Thursday 6 November 2008

Hormones...

It's 8:45 in the morning & already I've been on an emotional roller coaster & I feel the need to share. So as I'm on my own with a 20month old... The blog gets it!!

 I woke up feeling like I wanted to cry... Maybe because Rebekah was crying at 5:45, then went back to sleep but unfortunately I could not. I was tossing & turning, just couldn't get comfortable. All the pregnancy books say "sleep on your side, not on your back". Guess how I'm most comfortable... Yep, my back or my front. I can still get away with sleeping on my tummy but this morning I needed a wee.  So after getting up & sneaking across the landing (so as not to wake the sleeping toddler), I got back in bed & hoped for sleep. No such luck!! Why can't you sleep when you're so tired?? Tom got up for work and I was all on my own

Anyway I decided to take advantage of time on my own, spread out in the bed & stuck on a dvd (a chick flick)... Bad move. I spent most of it on the verge of tears thinking 'am I going crazy? what's wrong with me?' I persuaded myself this type of behavior is totally normal for a pregnant/hormonal lady, finished the film & came downstairs & turned on the laptop.

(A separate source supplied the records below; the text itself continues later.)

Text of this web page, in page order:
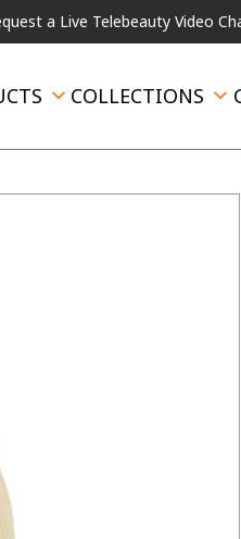
Telebeauty Video Chat on the
COLLECTIONS
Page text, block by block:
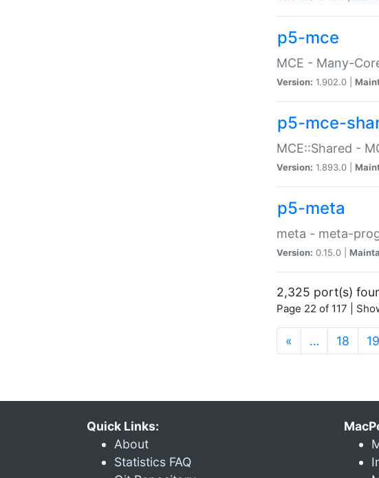
p5-mce
MCE - Many-
Version: 1.902.0 |
p5-mce-
MCE::Shared -
Version: 1.893.0 |
p5-meta
meta - meta-
Version: 0.15.0 |
2,325 port(s)
Page 22 of 117 |
« … 18 19
Quick Links:
About
Statistics FAQ
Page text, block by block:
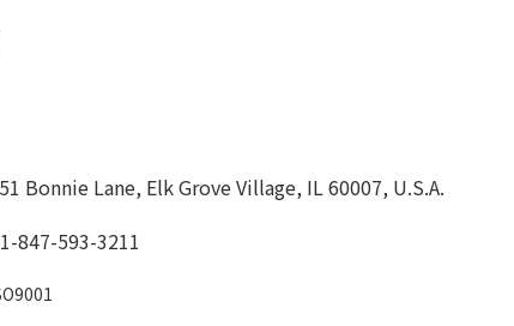
Bonnie Lane, Elk Grove Village, IL 60007, U.S.A.
847-593-3211
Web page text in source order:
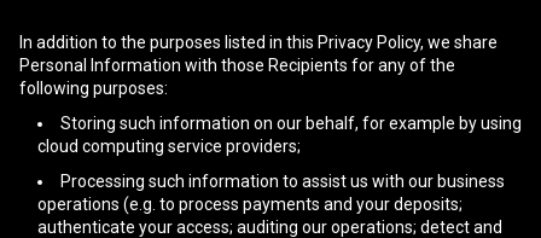
In addition to the purposes listed in this Privacy Policy, we share
Personal Information with those Recipients for any of the
following purposes:
Storing such information on our behalf, for example by using
cloud computing service providers;
Processing such information to assist us with our business
operations (e.g. to process payments and your deposits;
authenticate your access; auditing our operations; detect and
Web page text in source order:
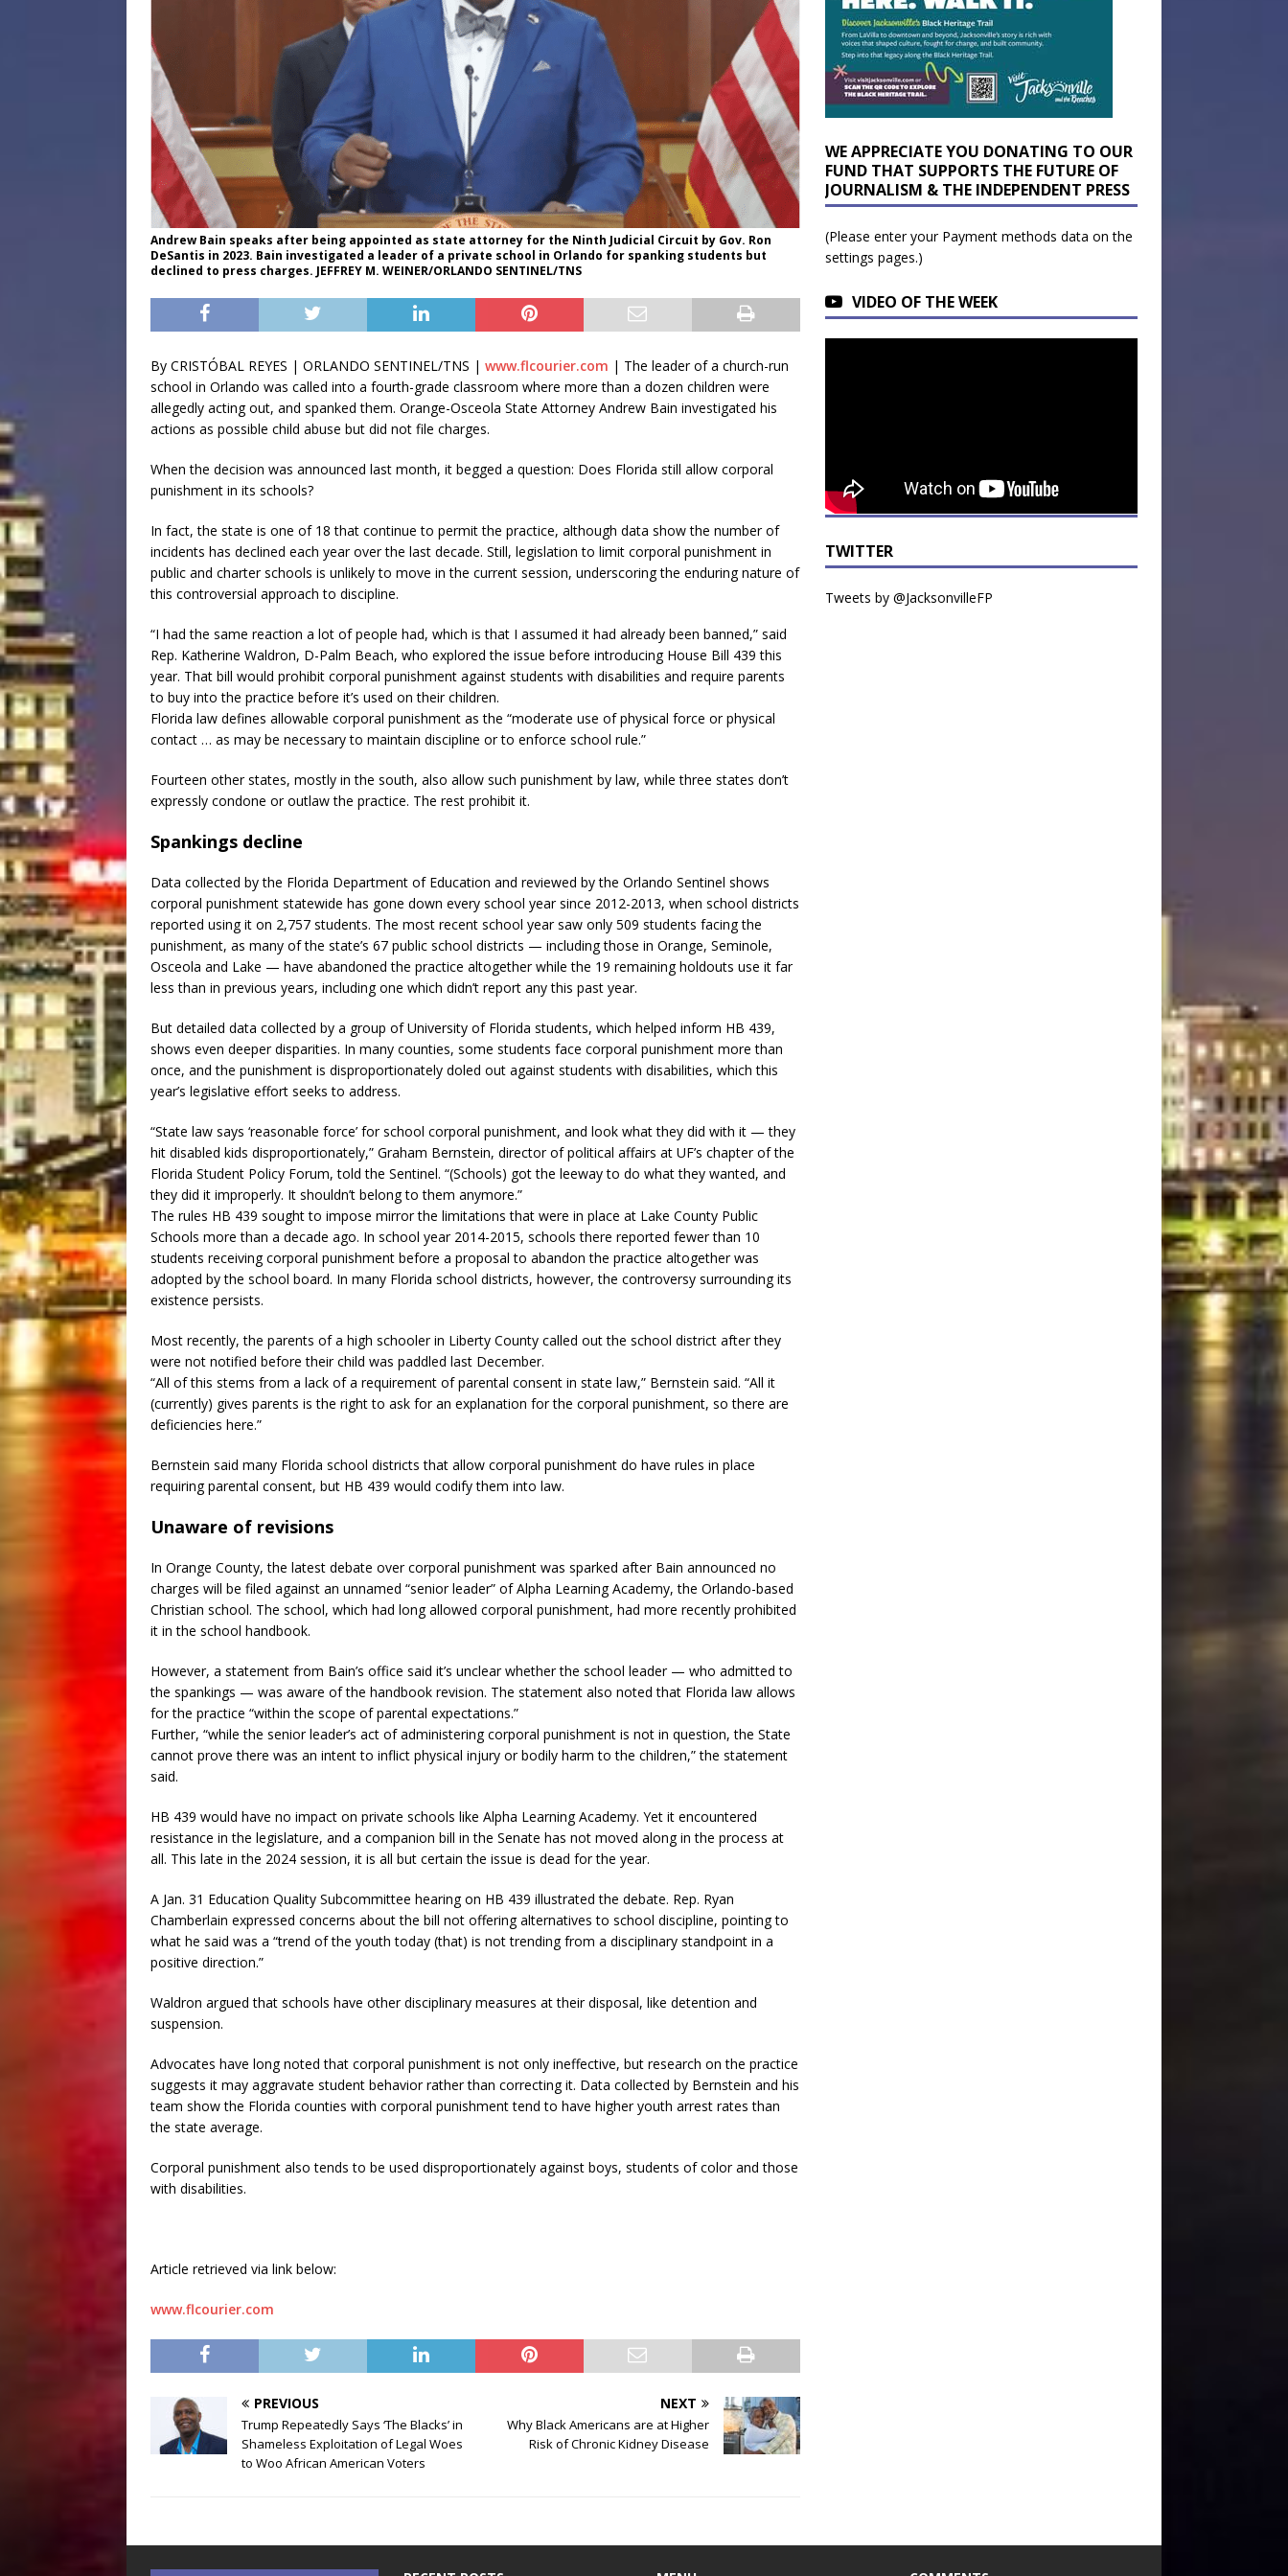
Andrew Bain speaks after being appointed as state attorney for the Ninth Judicial Circuit by Gov. Ron
DeSantis in 2023. Bain investigated a leader of a private school in Orlando for spanking students but
declined to press charges. JEFFREY M. WEINER/ORLANDO SENTINEL/TNS
By CRISTÓBAL REYES | ORLANDO SENTINEL/TNS | www.flcourier.com | The leader of a church-run
school in Orlando was called into a fourth-grade classroom where more than a dozen children were
allegedly acting out, and spanked them. Orange-Osceola State Attorney Andrew Bain investigated his
actions as possible child abuse but did not file charges.
When the decision was announced last month, it begged a question: Does Florida still allow corporal
punishment in its schools?
In fact, the state is one of 18 that continue to permit the practice, although data show the number of
incidents has declined each year over the last decade. Still, legislation to limit corporal punishment in
public and charter schools is unlikely to move in the current session, underscoring the enduring nature of
this controversial approach to discipline.
“I had the same reaction a lot of people had, which is that I assumed it had already been banned,” said
Rep. Katherine Waldron, D-Palm Beach, who explored the issue before introducing House Bill 439 this
year. That bill would prohibit corporal punishment against students with disabilities and require parents
to buy into the practice before it’s used on their children.
Florida law defines allowable corporal punishment as the “moderate use of physical force or physical
contact … as may be necessary to maintain discipline or to enforce school rule.”
Fourteen other states, mostly in the south, also allow such punishment by law, while three states don’t
expressly condone or outlaw the practice. The rest prohibit it.
Spankings decline
Data collected by the Florida Department of Education and reviewed by the Orlando Sentinel shows
corporal punishment statewide has gone down every school year since 2012-2013, when school districts
reported using it on 2,757 students. The most recent school year saw only 509 students facing the
punishment, as many of the state’s 67 public school districts — including those in Orange, Seminole,
Osceola and Lake — have abandoned the practice altogether while the 19 remaining holdouts use it far
less than in previous years, including one which didn’t report any this past year.
But detailed data collected by a group of University of Florida students, which helped inform HB 439,
shows even deeper disparities. In many counties, some students face corporal punishment more than
once, and the punishment is disproportionately doled out against students with disabilities, which this
year’s legislative effort seeks to address.
“State law says ‘reasonable force’ for school corporal punishment, and look what they did with it — they
hit disabled kids disproportionately,” Graham Bernstein, director of political affairs at UF’s chapter of the
Florida Student Policy Forum, told the Sentinel. “(Schools) got the leeway to do what they wanted, and
they did it improperly. It shouldn’t belong to them anymore.”
The rules HB 439 sought to impose mirror the limitations that were in place at Lake County Public
Schools more than a decade ago. In school year 2014-2015, schools there reported fewer than 10
students receiving corporal punishment before a proposal to abandon the practice altogether was
adopted by the school board. In many Florida school districts, however, the controversy surrounding its
existence persists.
Most recently, the parents of a high schooler in Liberty County called out the school district after they
were not notified before their child was paddled last December.
“All of this stems from a lack of a requirement of parental consent in state law,” Bernstein said. “All it
(currently) gives parents is the right to ask for an explanation for the corporal punishment, so there are
deficiencies here.”
Bernstein said many Florida school districts that allow corporal punishment do have rules in place
requiring parental consent, but HB 439 would codify them into law.
Unaware of revisions
In Orange County, the latest debate over corporal punishment was sparked after Bain announced no
charges will be filed against an unnamed “senior leader” of Alpha Learning Academy, the Orlando-based
Christian school. The school, which had long allowed corporal punishment, had more recently prohibited
it in the school handbook.
However, a statement from Bain’s office said it’s unclear whether the school leader — who admitted to
the spankings — was aware of the handbook revision. The statement also noted that Florida law allows
for the practice “within the scope of parental expectations.”
Further, “while the senior leader’s act of administering corporal punishment is not in question, the State
cannot prove there was an intent to inflict physical injury or bodily harm to the children,” the statement
said.
HB 439 would have no impact on private schools like Alpha Learning Academy. Yet it encountered
resistance in the legislature, and a companion bill in the Senate has not moved along in the process at
all. This late in the 2024 session, it is all but certain the issue is dead for the year.
A Jan. 31 Education Quality Subcommittee hearing on HB 439 illustrated the debate. Rep. Ryan
Chamberlain expressed concerns about the bill not offering alternatives to school discipline, pointing to
what he said was a “trend of the youth today (that) is not trending from a disciplinary standpoint in a
positive direction.”
Waldron argued that schools have other disciplinary measures at their disposal, like detention and
suspension.
Advocates have long noted that corporal punishment is not only ineffective, but research on the practice
suggests it may aggravate student behavior rather than correcting it. Data collected by Bernstein and his
team show the Florida counties with corporal punishment tend to have higher youth arrest rates than
the state average.
Corporal punishment also tends to be used disproportionately against boys, students of color and those
with disabilities.
Article retrieved via link below:
www.flcourier.com
PREVIOUS
Trump Repeatedly Says ‘The Blacks’ in
Shameless Exploitation of Legal Woes
to Woo African American Voters
NEXT
Why Black Americans are at Higher
Risk of Chronic Kidney Disease
WE APPRECIATE YOU DONATING TO OUR
FUND THAT SUPPORTS THE FUTURE OF
JOURNALISM & THE INDEPENDENT PRESS
(Please enter your Payment methods data on the
settings pages.)
VIDEO OF THE WEEK
TWITTER
Tweets by @JacksonvilleFP
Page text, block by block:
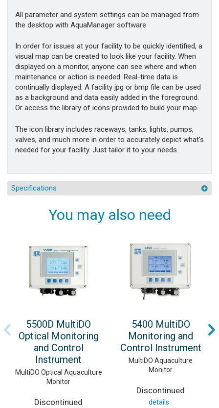
All parameter and system settings can be managed from
the desktop with AquaManager software.
In order for issues at your facility to be quickly identified, a
visual map can be created to look like your facility. When
displayed on a monitor, anyone can see where and when
maintenance or action is needed. Real-time data is
continually displayed. A facility jpg or bmp file can be used
as a background and data easily added in the foreground.
Or access the library of icons provided to build your map.
The icon library includes raceways, tanks, lights, pumps,
valves, and much more in order to accurately depict what's
needed for your facility. Just tailor it to your needs.
Specifications
You may also need
5500D MultiDO
Optical Monitoring
and Control
Instrument
MultiDO Optical Aquaculture
Monitor
Discontinued
5400 MultiDO
Monitoring and
Control Instrument
MultiDO Aquaculture
Monitor
Discontinued
details
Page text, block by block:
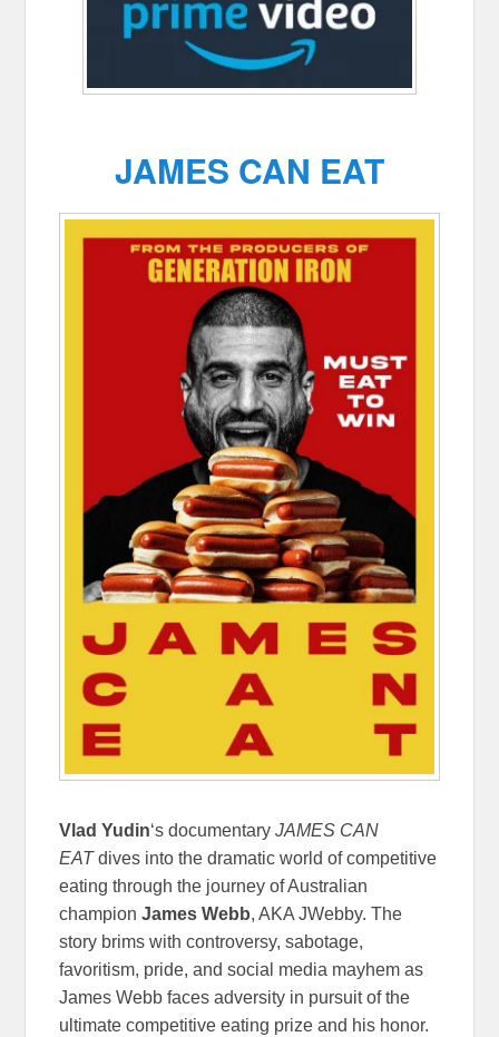
JAMES CAN EAT
Vlad Yudin‘s documentary JAMES CAN
EATdives into the dramatic world of competitive
eating through the journey of Australian
championJames Webb, AKA JWebby. The
story brims with controversy, sabotage,
favoritism, pride, and social media mayhem as
James Webb faces adversity in pursuit of the
ultimate competitive eating prize and his honor.
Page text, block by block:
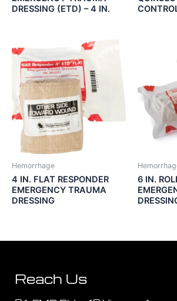
DRESSING (ETD) – 4 IN.
Hemorrhage
4 IN. FLAT RESPONDER
EMERGENCY TRAUMA
DRESSING
6 IN.
Reach Us
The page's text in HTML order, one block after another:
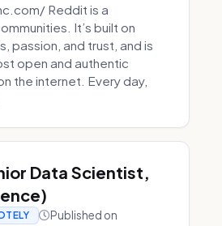
Reddit is a
It’s built on
passion, and trust, and is
open and authentic
the internet. Every day,
Data Scientist,
Published on
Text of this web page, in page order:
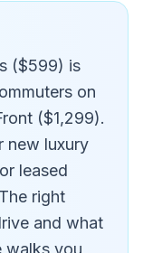
($599) is
on
($1,299).
new luxury
leased
right
and what
you
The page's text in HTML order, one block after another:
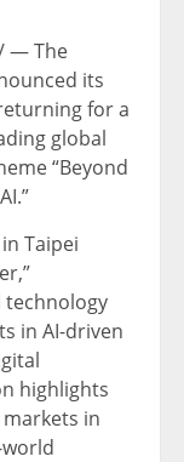
— The
its
for a
global
“Beyond
Taipei
technology
in AI-driven
highlights
in

My friend Liz started a blog yesterday & so I read her first post. Again I wanted to cry!!! It certainly wasn't sad & by this stage I was starting to get worried... 'Will I be like this all day?... Hope I don't burst into tears when I'm out... What will Rebekah think if her Mummy keeps crying?' To be fair I shouldn't worry about the latter as she usually thinks it's hilarious.  Anyway at that point I heard my beautiful girl waking up. 

When I got in her room, picked her up & heard 'hello mummy' I melted with pure joy & felt anything but tearful. I thought I mist be 'cured'!!! To be fair, who wouldn't melt at this face...

Beautiful girl!!!

However, I wasn't 'cured' and in the last half hour I've laughed with Rebekah, snapped at her, apologised & had lots of kisses & cuddles.  I'm not sure a hormonal Mummy & strong-willed toddler is a good combination but we will make the best of it! I love my girl so much &  I hate being grumpy with her!! 

I wonder what the day ahead will bring? Can anyone relate or am I just crazy?

2 comments:

Anonymous said...

How can you say that you are no good at writting. I have just finished my third night shift and thought iwould quickly checkout facebook, i spotted your status and thought i would see what the blog was all about, once i strted reading i couldn't stop, it makes a facinating read.
As to the are you crazy post? i feel like that, most days and i'm not pregnant. I hate being grumpy with harrison, but when your shattered you don't have the same patience.
Keep up the post its a great read, also when tomorrow is a new day you will wonder what you was worried about Andrea x

Anonymous said...

Eleanor....hormonal????
Never!!!

Then again, who am I to comment. I am sure the Eleanor I knew is long gone :)

Glad to see you're blogging - keep it up!